Under the hood
Al-Dahle says that getting LLaMA 2 ready for launch required a lot of tweaking to make the model more secure and less likely to launch toxic fakes than its predecessor.
Meta has many past gaffes to learn from. His Galactica language model for science was taken offline after just three days, and his earlier LlaMA model, which was intended for research purposes only, was leaked online, prompting criticism from politicians who questioned whether Meta was adequately considering the associated risks. with AI language models such as misinformation and harassment.
To mitigate the risk of repeating these mistakes, Meta applied a combination of different machine learning techniques aimed at improving usability and security.
Meta’s approach to forming LLaMA 2 had more steps than is typical for generative AI models, says Sasha Luccioni, a researcher at AI startup Hugging Face.
The model was trained with 40% more data than its predecessor. Al-Dahle says there were two sources of training data: data that was scrubbed online and a dataset that was tweaked and tweaked based on feedback from human annotators to behave in a more desirable way. The company says it didn’t use Meta user data in LLaMA 2 and excluded data from sites it knew had a lot of personal information.

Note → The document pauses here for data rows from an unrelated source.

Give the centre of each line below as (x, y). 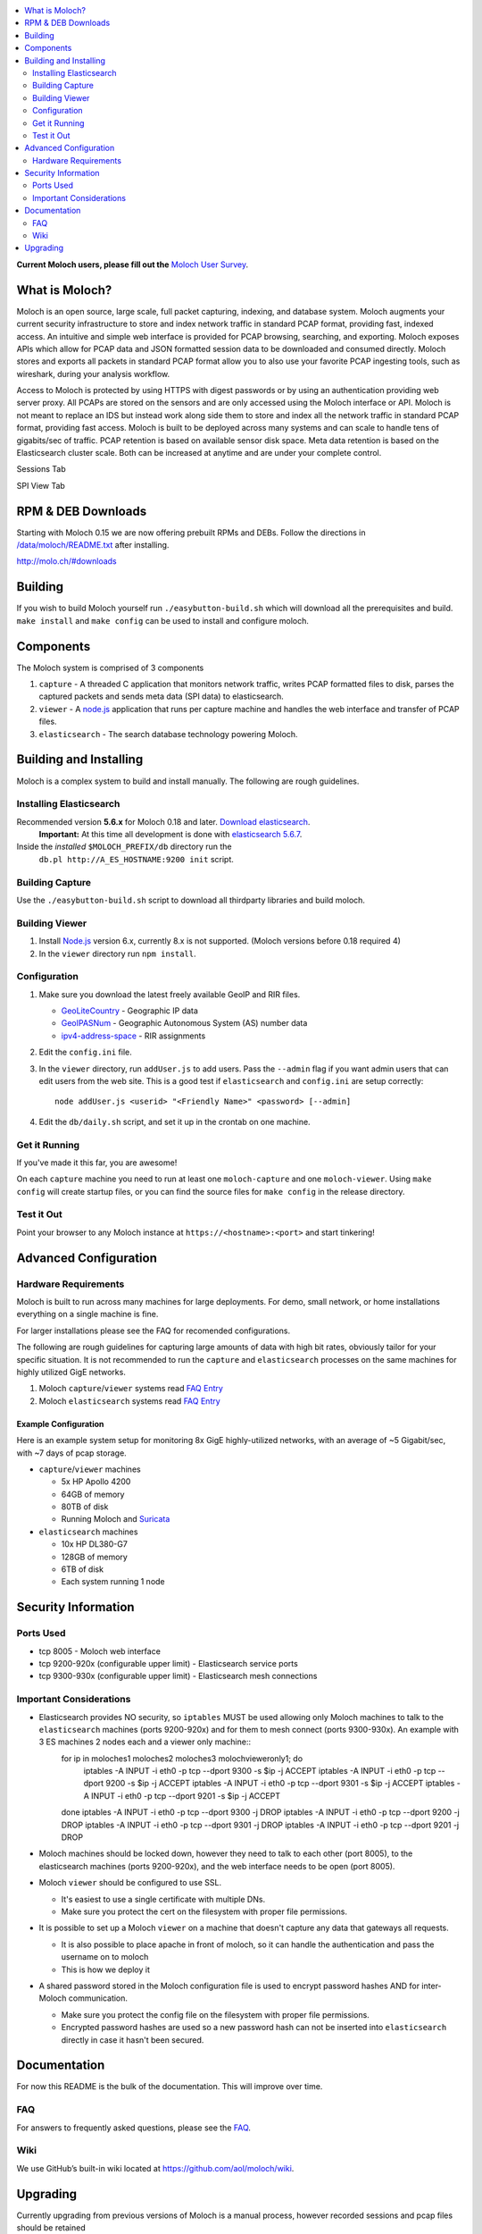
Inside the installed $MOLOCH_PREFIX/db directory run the (124, 847)
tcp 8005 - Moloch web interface (100, 1651)
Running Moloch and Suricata (116, 1519)
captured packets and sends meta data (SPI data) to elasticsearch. (162, 696)
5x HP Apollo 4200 (96, 1482)
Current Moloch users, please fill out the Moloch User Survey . (133, 265)
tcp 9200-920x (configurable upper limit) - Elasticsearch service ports (168, 1663)
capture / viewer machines (90, 1469)

Despite this, LLaMA 2 still emits offensive, harmful and otherwise problematic language, just like rival models. Meta says it didn’t remove the toxic data from the dataset, because leaving it in could help LLaMA 2 better detect hate speech, and removing it could risk accidentally filtering some demographics.
However, Meta’s commitment to openness is exciting, Luccioni says, because it allows researchers like her to properly study the biases, ethics and efficiency of AI models.
The fact that LLaMA 2 is an open source model will also allow outside researchers and developers to probe it for security flaws, making it more secure than proprietary models, Al-Dahle says.
Liang agrees. “I’m really excited to try things out and I think it’s going to be beneficial to the community,” he says.